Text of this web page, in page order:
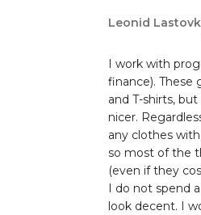
Leonid
I work with
finance). These
and T-shirts,
nicer.
any clothes
so most of the
(even if they
I do not spend
look decent. I
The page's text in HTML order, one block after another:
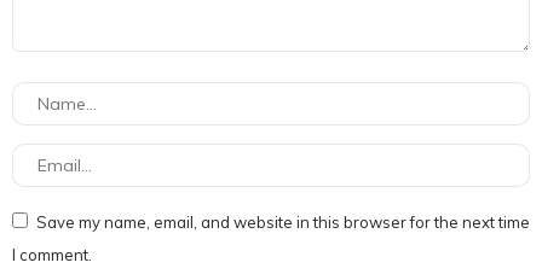
Save my name, email, and website in this browser for the next time
I comment.
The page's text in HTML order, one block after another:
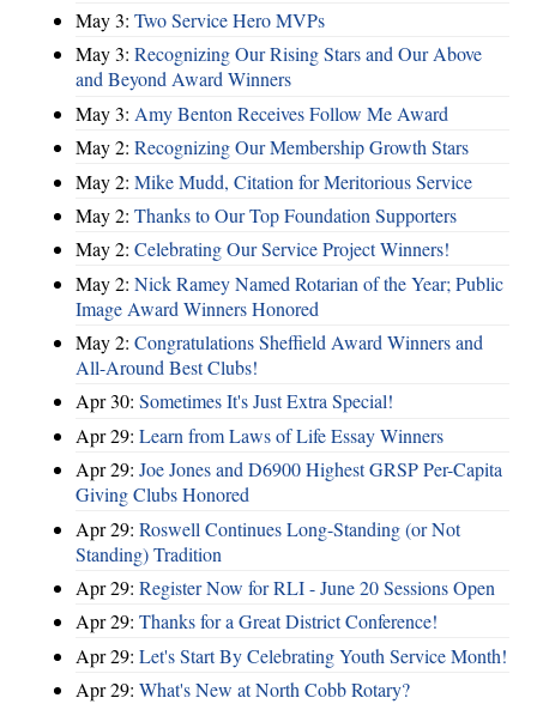
May 3: Two Service Hero MVPs
May 3: Recognizing Our Rising Stars and Our Above
and Beyond Award Winners
May 3: Amy Benton Receives Follow Me Award
May 2: Recognizing Our Membership Growth Stars
May 2: Mike Mudd, Citation for Meritorious Service
May 2: Thanks to Our Top Foundation Supporters
May 2: Celebrating Our Service Project Winners!
May 2: Nick Ramey Named Rotarian of the Year; Public
Image Award Winners Honored
May 2: Congratulations Sheffield Award Winners and
All-Around Best Clubs!
Apr 30: Sometimes It's Just Extra Special!
Apr 29: Learn from Laws of Life Essay Winners
Apr 29: Joe Jones and D6900 Highest GRSP Per-Capita
Giving Clubs Honored
Apr 29: Roswell Continues Long-Standing (or Not
Standing) Tradition
Apr 29: Register Now for RLI - June 20 Sessions Open
Apr 29: Thanks for a Great District Conference!
Apr 29: Let's Start By Celebrating Youth Service Month!
Apr 29: What's New at North Cobb Rotary?
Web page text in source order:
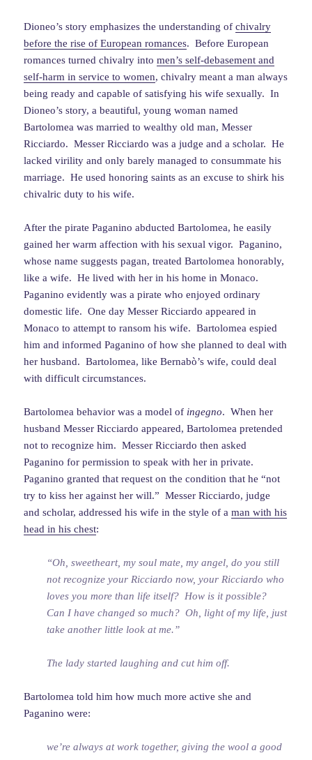
Dioneo’s story emphasizes the understanding ofchivalry
before the rise of European romances. Before European
romances turned chivalry intomen’s self-debasement and
self-harm in service to women, chivalry meant a man always
being ready and capable of satisfying his wife sexually. In
Dioneo’s story, a beautiful, young woman named
Bartolomea was married to wealthy old man, Messer
Ricciardo. Messer Ricciardo was a judge and a scholar. He
lacked virility and only barely managed to consummate his
marriage. He used honoring saints as an excuse to shirk his
chivalric duty to his wife.
After the pirate Paganino abducted Bartolomea, he easily
gained her warm affection with his sexual vigor. Paganino,
whose name suggests pagan, treated Bartolomea honorably,
like a wife. He lived with her in his home in Monaco.
Paganino evidently was a pirate who enjoyed ordinary
domestic life. One day Messer Ricciardo appeared in
Monaco to attempt to ransom his wife. Bartolomea espied
him and informed Paganino of how she planned to deal with
her husband. Bartolomea, like Bernabò’s wife, could deal
with difficult circumstances.
Bartolomea behavior was a model of ingegno. When her
husband Messer Ricciardo appeared, Bartolomea pretended
not to recognize him. Messer Ricciardo then asked
Paganino for permission to speak with her in private.
Paganino granted that request on the condition that he “not
try to kiss her against her will.” Messer Ricciardo, judge
and scholar, addressed his wife in the style of aman with his
head in his chest:
“Oh, sweetheart, my soul mate, my angel, do you still
not recognize your Ricciardo now, your Ricciardo who
loves you more than life itself? How is it possible?
Can I have changed so much? Oh, light of my life, just
take another little look at me.”
The lady started laughing and cut him off.
Bartolomea told him how much more active she and
Paganino were:
we’re always at work together, giving the wool a good
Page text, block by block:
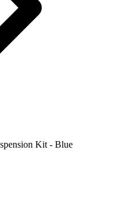
Kit - Blue
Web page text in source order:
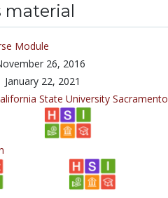
material
Module
26, 2016
January 22, 2021
State University Sacramento
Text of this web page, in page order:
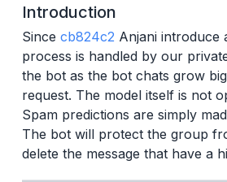
Introduction
Since cb824c2 Anjani introduce
process is handled by our
the bot as the bot chats grow
request. The model itself is not
Spam predictions are simply
The bot will protect the group
delete the message that have a
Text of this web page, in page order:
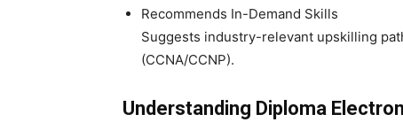
Recommends In-Demand Skills
Suggests industry-relevant upskilling
(CCNA/CCNP).
Understanding Diploma
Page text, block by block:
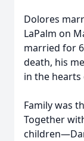
Dolores
LaPalm on
married for
death, his
in the
Family was
Together
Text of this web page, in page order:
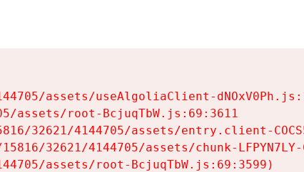
assets/useAlgoliaClient-
assets/root-BcjuqTbW.js:69:3611
32621/4144705/assets/entry.client-
32621/4144705/assets/chunk-LFPYN7LY-
assets/root-BcjuqTbW.js:69:3599)
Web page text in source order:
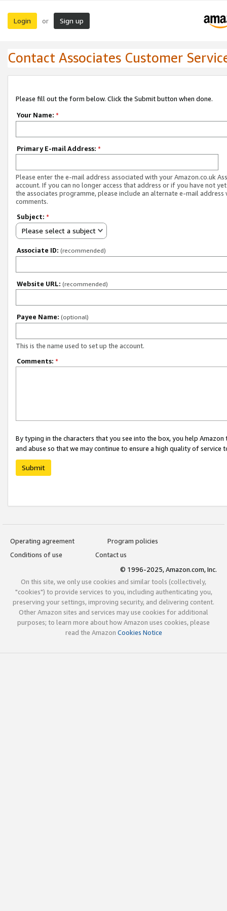
Login or Sign up
Contact Associates Customer
Please fill out the form below. Click the Submit button when done.
Your Name: *
Primary E-mail Address: *
Please enter the e-mail address associated with your Amazon.co.uk
account. If you can no longer access that address or if you have not
the associates programme, please include an alternate e-mail address
comments.
Subject: *
Please select a subject
Associate ID: (recommended)
Website URL: (recommended)
Payee Name: (optional)
This is the name used to set up the account.
Comments: *
By typing in the characters that you see into the box, you help
and abuse so that we may continue to ensure a high quality of service
Submit
Operating agreement
Program policies
Conditions of use
Contact us
© 1996-2025, Amazon.com, Inc.
On this site, we only use cookies and similar tools (collectively,
"cookies") to provide services to you, including authenticating you,
preserving your settings, improving security, and delivering content.
Other Amazon sites and services may use cookies for additional
purposes; to learn more about how Amazon uses cookies, please
read the Amazon Cookies Notice
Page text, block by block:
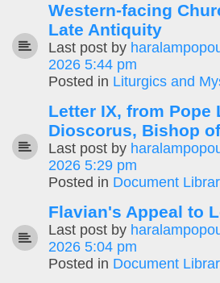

> Your objective: Transcribe the listing above exactly, but only from the line with "not recognize your" through the line with "The bot will protect the group". Include both of those lines and omit the pictures.

> Answer to this exercise:
not recognize your Ricciardo now, your Ricciardo who
loves you more than life itself? How is it possible?
Can I have changed so much? Oh, light of my life, just
take another little look at me.”
The lady started laughing and cut him off.
Bartolomea told him how much more active she and
Paganino were:
we’re always at work together, giving the wool a good
Page text, block by block:
Kit - Blue
Web page text in source order:
material
Module
26, 2016
January 22, 2021
State University Sacramento
Text of this web page, in page order:
Introduction
Since cb824c2 Anjani introduce
process is handled by our
the bot as the bot chats grow
request. The model itself is not
Spam predictions are simply
The bot will protect the group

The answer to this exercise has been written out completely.